::: Information

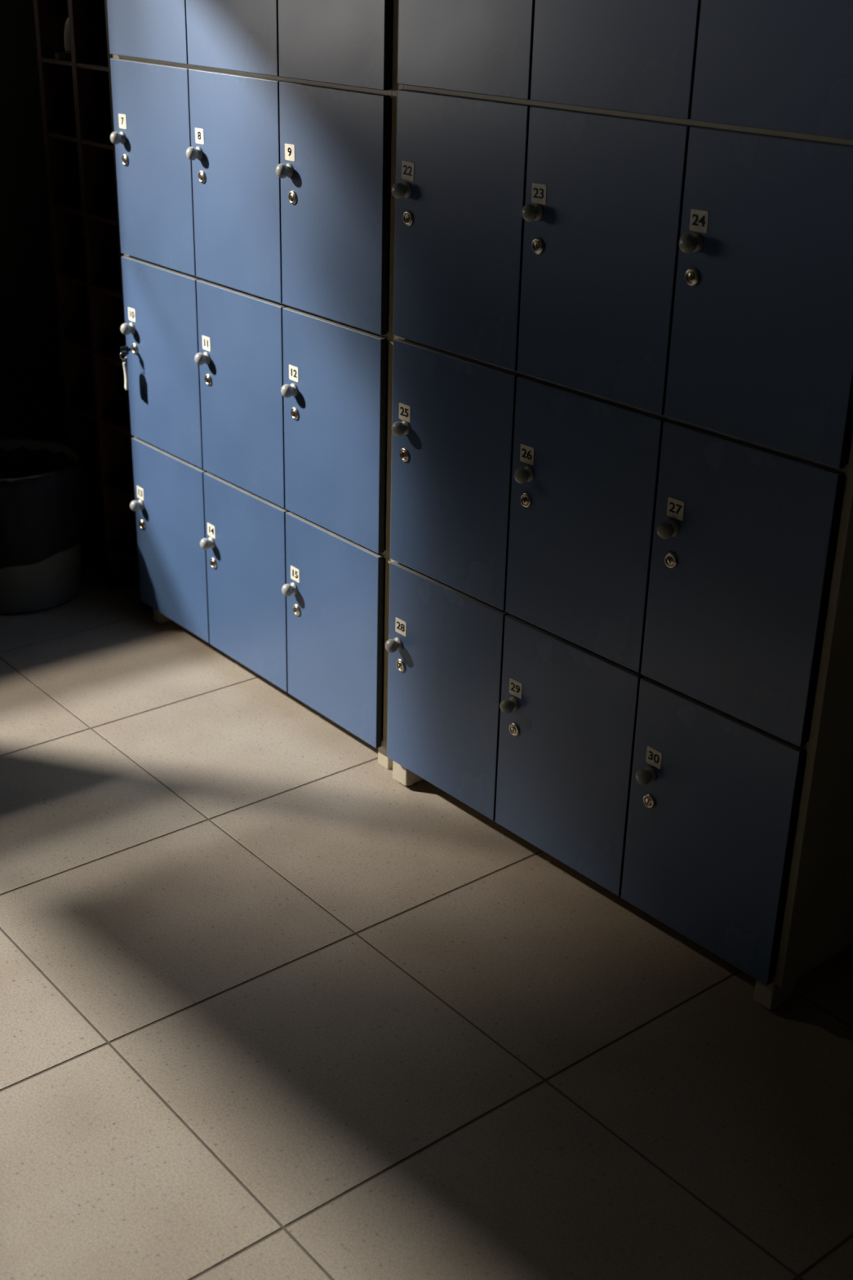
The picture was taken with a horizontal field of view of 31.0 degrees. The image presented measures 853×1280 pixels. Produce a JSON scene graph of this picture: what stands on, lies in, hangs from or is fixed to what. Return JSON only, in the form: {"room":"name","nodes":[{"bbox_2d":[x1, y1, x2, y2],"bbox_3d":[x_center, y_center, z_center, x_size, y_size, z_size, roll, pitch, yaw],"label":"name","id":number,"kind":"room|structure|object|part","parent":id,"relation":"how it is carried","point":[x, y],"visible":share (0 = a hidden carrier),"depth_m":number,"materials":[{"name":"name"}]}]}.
{"room":"locker room","nodes":[
{"label":"locker room","id":0,"kind":"room"},
{"bbox_2d":[0,0,66,441],"bbox_3d":[-3.200,-1.749,3.592,5.360,4.000,0.080,-17,30,-36],"label":"wall","id":1,"kind":"structure","parent":0,"point":[31,394],"depth_m":5.34,"materials":[{"name":"paint"}]},
{"bbox_2d":[0,564,852,1279],"bbox_3d":[-1.173,1.316,1.919,6.043,0.120,7.259,-17,30,-36],"label":"floor","id":2,"kind":"structure","parent":0,"point":[274,1004],"depth_m":3.04,"materials":[{"name":"tile"}]},
{"bbox_2d":[0,435,85,613],"bbox_3d":[-1.322,-0.365,4.936,0.469,0.465,0.470,-17,30,-36],"label":"waste bin","id":3,"kind":"object","parent":2,"relation":"on","point":[42,497],"visible":1,"depth_m":4.82,"materials":[{"name":"grey plastic"}]},
{"bbox_2d":[106,0,398,768],"bbox_3d":[-0.299,-0.937,4.126,0.566,2.221,1.263,-17,30,-36],"label":"locker","id":4,"kind":"object","parent":2,"relation":"on","point":[255,141],"visible":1,"depth_m":3.94,"materials":[{"name":"blue laminate"}]},
{"bbox_3d":[-0.850,-1.379,4.223,0.036,0.034,0.034,-17,30,-36],"label":"knob","id":5,"kind":"part","parent":4,"relation":"part of","materials":[{"name":"silver metal"}]},
{"bbox_2d":[120,346,133,390],"bbox_3d":[-0.872,-0.793,4.474,0.028,0.125,0.044,11,26,20],"label":"key","id":6,"kind":"object","parent":4,"relation":"hanging from","point":[125,350],"visible":1,"depth_m":4.46,"materials":[{"name":"metal"}]},
{"bbox_3d":[-0.866,-0.899,4.443,0.036,0.034,0.034,-17,30,-36],"label":"knob","id":7,"kind":"part","parent":4,"relation":"part of","materials":[{"name":"silver metal"}]},
{"bbox_3d":[-0.882,-0.408,4.668,0.036,0.034,0.034,-17,30,-36],"label":"knob","id":8,"kind":"part","parent":4,"relation":"part of","materials":[{"name":"silver metal"}]},
{"bbox_3d":[-0.721,-1.769,3.936,0.018,0.529,0.404,-17,30,-36],"label":"door","id":9,"kind":"part","parent":4,"relation":"part of","materials":[{"name":"blue laminate"}]},
{"bbox_3d":[-0.734,-1.280,4.155,0.018,0.522,0.404,-17,30,-36],"label":"door","id":10,"kind":"part","parent":4,"relation":"part of","materials":[{"name":"blue laminate"}]},
{"bbox_3d":[-0.747,-0.792,4.375,0.018,0.530,0.404,-17,30,-36],"label":"door","id":11,"kind":"part","parent":4,"relation":"part of","materials":[{"name":"blue laminate"}]},
{"bbox_3d":[-0.820,-0.092,4.853,0.075,0.059,0.045,-17,30,-36],"label":"leg","id":12,"kind":"part","parent":4,"relation":"part of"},
{"bbox_3d":[-0.760,-0.301,4.596,0.018,0.530,0.404,-17,30,-36],"label":"door","id":13,"kind":"part","parent":4,"relation":"part of","materials":[{"name":"blue laminate"}]},
{"bbox_3d":[-0.598,-1.247,3.942,0.036,0.034,0.034,-17,30,-36],"label":"knob","id":14,"kind":"part","parent":4,"relation":"part of","materials":[{"name":"silver metal"}]},
{"bbox_3d":[-0.609,-0.760,4.158,0.036,0.034,0.034,-17,30,-36],"label":"knob","id":15,"kind":"part","parent":4,"relation":"part of","materials":[{"name":"silver metal"}]},
{"bbox_3d":[-0.628,-0.275,4.384,0.036,0.034,0.034,-17,30,-36],"label":"knob","id":16,"kind":"part","parent":4,"relation":"part of","materials":[{"name":"silver metal"}]},
{"bbox_3d":[-0.464,-1.633,3.649,0.018,0.529,0.404,-17,30,-36],"label":"door","id":17,"kind":"part","parent":4,"relation":"part of","materials":[{"name":"blue metal"}]},
{"bbox_3d":[-0.476,-1.144,3.868,0.018,0.522,0.404,-17,30,-36],"label":"door","id":18,"kind":"part","parent":4,"relation":"part of","materials":[{"name":"blue metal"}]},
{"bbox_3d":[-0.489,-0.657,4.088,0.018,0.530,0.404,-17,30,-36],"label":"door","id":19,"kind":"part","parent":4,"relation":"part of","materials":[{"name":"blue laminate"}]},
{"bbox_3d":[-0.502,-0.165,4.309,0.018,0.530,0.404,-17,30,-36],"label":"door","id":20,"kind":"part","parent":4,"relation":"part of","materials":[{"name":"blue laminate"}]},
{"bbox_3d":[-0.340,-1.114,3.653,0.036,0.034,0.034,-17,30,-36],"label":"knob","id":21,"kind":"part","parent":4,"relation":"part of","materials":[{"name":"silver metal"}]},
{"bbox_3d":[-0.348,-0.626,3.865,0.036,0.034,0.034,-17,30,-36],"label":"knob","id":22,"kind":"part","parent":4,"relation":"part of","materials":[{"name":"silver metal"}]},
{"bbox_3d":[-0.368,-0.134,4.096,0.036,0.034,0.034,-17,30,-36],"label":"knob","id":23,"kind":"part","parent":4,"relation":"part of","materials":[{"name":"silver metal"}]},
{"bbox_3d":[-0.206,-1.497,3.362,0.018,0.529,0.404,-17,30,-36],"label":"door","id":24,"kind":"part","parent":4,"relation":"part of","materials":[{"name":"blue laminate"}]},
{"bbox_3d":[-0.244,-0.029,4.022,0.018,0.530,0.404,-17,30,-36],"label":"door","id":25,"kind":"part","parent":4,"relation":"part of","materials":[{"name":"blue laminate"}]},
{"bbox_3d":[-0.232,-0.521,3.801,0.018,0.530,0.404,-17,30,-36],"label":"door","id":26,"kind":"part","parent":4,"relation":"part of","materials":[{"name":"blue laminate"}]},
{"bbox_3d":[-0.219,-1.009,3.581,0.018,0.522,0.404,-17,30,-36],"label":"door","id":27,"kind":"part","parent":4,"relation":"part of","materials":[{"name":"blue laminate"}]},
{"bbox_3d":[-0.085,0.295,4.034,0.075,0.059,0.045,-17,30,-36],"label":"leg","id":28,"kind":"part","parent":4,"relation":"part of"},
{"bbox_2d":[385,0,852,1009],"bbox_3d":[0.503,-0.514,3.206,0.566,2.242,1.246,-18,31,-37],"label":"locker","id":29,"kind":"object","parent":2,"relation":"on","point":[621,536],"visible":1,"depth_m":3.00,"materials":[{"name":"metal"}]},
{"bbox_3d":[-0.082,0.014,3.728,0.036,0.034,0.034,-18,31,-37],"label":"knob","id":30,"kind":"part","parent":29,"relation":"part of","materials":[{"name":"silver metal"}]},
{"bbox_3d":[-0.062,-0.480,3.496,0.036,0.034,0.034,-18,31,-37],"label":"knob","id":31,"kind":"part","parent":29,"relation":"part of","materials":[{"name":"silver metal"}]},
{"bbox_3d":[-0.057,-0.962,3.289,0.036,0.034,0.034,-18,31,-37],"label":"knob","id":32,"kind":"part","parent":29,"relation":"part of","materials":[{"name":"silver metal"}]},
{"bbox_3d":[-0.041,0.323,3.937,0.075,0.070,0.056,-18,31,-37],"label":"leg","id":33,"kind":"part","parent":29,"relation":"part of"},
{"bbox_3d":[0.042,0.118,3.659,0.018,0.530,0.398,-18,31,-37],"label":"door","id":34,"kind":"part","parent":29,"relation":"part of","materials":[{"name":"blue laminate"}]},
{"bbox_3d":[0.055,-0.373,3.438,0.018,0.530,0.398,-18,31,-37],"label":"door","id":35,"kind":"part","parent":29,"relation":"part of","materials":[{"name":"blue laminate"}]},
{"bbox_3d":[0.067,-0.860,3.219,0.018,0.522,0.398,-18,31,-37],"label":"door","id":36,"kind":"part","parent":29,"relation":"part of","materials":[{"name":"blue metal"}]},
{"bbox_3d":[0.080,-1.349,2.999,0.018,0.529,0.398,-18,31,-37],"label":"door","id":37,"kind":"part","parent":29,"relation":"part of","materials":[{"name":"blue laminate"}]},
{"bbox_3d":[0.182,0.148,3.446,0.036,0.034,0.034,-18,31,-37],"label":"knob","id":38,"kind":"part","parent":29,"relation":"part of","materials":[{"name":"silver metal"}]},
{"bbox_3d":[0.201,-0.344,3.218,0.036,0.034,0.034,-18,31,-37],"label":"knob","id":39,"kind":"part","parent":29,"relation":"part of","materials":[{"name":"silver metal"}]},
{"bbox_3d":[0.204,-0.836,3.009,0.036,0.034,0.034,-18,31,-37],"label":"knob","id":40,"kind":"part","parent":29,"relation":"part of","materials":[{"name":"silver metal"}]},
{"bbox_3d":[0.303,0.250,3.381,0.018,0.530,0.398,-18,31,-37],"label":"door","id":41,"kind":"part","parent":29,"relation":"part of","materials":[{"name":"blue laminate"}]},
{"bbox_3d":[0.316,-0.241,3.160,0.018,0.530,0.398,-18,31,-37],"label":"door","id":42,"kind":"part","parent":29,"relation":"part of","materials":[{"name":"blue laminate"}]},
{"bbox_3d":[0.329,-0.729,2.941,0.018,0.522,0.398,-18,31,-37],"label":"door","id":43,"kind":"part","parent":29,"relation":"part of","materials":[{"name":"blue laminate"}]},
{"bbox_3d":[0.341,-1.217,2.721,0.018,0.529,0.398,-18,31,-37],"label":"door","id":44,"kind":"part","parent":29,"relation":"part of","materials":[{"name":"blue metal"}]},
{"bbox_3d":[0.449,0.280,3.163,0.036,0.034,0.034,-18,31,-37],"label":"knob","id":45,"kind":"part","parent":29,"relation":"part of","materials":[{"name":"silver metal"}]},
{"bbox_3d":[0.459,-0.210,2.945,0.036,0.034,0.034,-18,31,-37],"label":"knob","id":46,"kind":"part","parent":29,"relation":"part of","materials":[{"name":"silver metal"}]},
{"bbox_3d":[0.467,-0.704,2.730,0.036,0.034,0.034,-18,31,-37],"label":"knob","id":47,"kind":"part","parent":29,"relation":"part of","materials":[{"name":"silver metal"}]},
{"bbox_3d":[0.564,0.382,3.103,0.018,0.530,0.398,-18,31,-37],"label":"door","id":48,"kind":"part","parent":29,"relation":"part of","materials":[{"name":"blue laminate"}]},
{"bbox_3d":[0.577,-0.109,2.882,0.018,0.530,0.398,-18,31,-37],"label":"door","id":49,"kind":"part","parent":29,"relation":"part of","materials":[{"name":"blue metal"}]},
{"bbox_3d":[0.590,-0.597,2.663,0.018,0.522,0.398,-18,31,-37],"label":"door","id":50,"kind":"part","parent":29,"relation":"part of","materials":[{"name":"blue laminate"}]},
{"bbox_3d":[0.602,-1.086,2.443,0.018,0.529,0.398,-18,31,-37],"label":"door","id":51,"kind":"part","parent":29,"relation":"part of","materials":[{"name":"blue laminate"}]},
{"bbox_3d":[0.711,0.702,3.136,0.075,0.070,0.045,-18,31,-37],"label":"leg","id":52,"kind":"part","parent":29,"relation":"part of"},
{"bbox_3d":[-0.843,-1.162,4.790,0.470,2.060,0.460,-17,30,-36],"label":"shoe shelf","id":53,"kind":"object","parent":2,"relation":"on","visible":0},
{"bbox_2d":[54,17,71,60],"bbox_3d":[-0.987,-1.778,4.537,0.250,0.117,0.120,-21,33,-41],"label":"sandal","id":54,"kind":"object","parent":53,"relation":"on","point":[64,55],"visible":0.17,"depth_m":4.51,"materials":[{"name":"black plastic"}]}
]}

::::::

> Brief
Copy each line of the records above that carries the word "structure".

> Your response
The picture was taken with a horizontal field of view of 31.0 degrees. The image presented measures 853×1280 pixels. Produce a JSON scene graph of this picture: what stands on, lies in, hangs from or is fixed to what. Return JSON only, in the form: {"room":"name","nodes":[{"bbox_2d":[x1, y1, x2, y2],"bbox_3d":[x_center, y_center, z_center, x_size, y_size, z_size, roll, pitch, yaw],"label":"name","id":number,"kind":"room|structure|object|part","parent":id,"relation":"how it is carried","point":[x, y],"visible":share (0 = a hidden carrier),"depth_m":number,"materials":[{"name":"name"}]}]}.
{"bbox_2d":[0,0,66,441],"bbox_3d":[-3.200,-1.749,3.592,5.360,4.000,0.080,-17,30,-36],"label":"wall","id":1,"kind":"structure","parent":0,"point":[31,394],"depth_m":5.34,"materials":[{"name":"paint"}]},
{"bbox_2d":[0,564,852,1279],"bbox_3d":[-1.173,1.316,1.919,6.043,0.120,7.259,-17,30,-36],"label":"floor","id":2,"kind":"structure","parent":0,"point":[274,1004],"depth_m":3.04,"materials":[{"name":"tile"}]},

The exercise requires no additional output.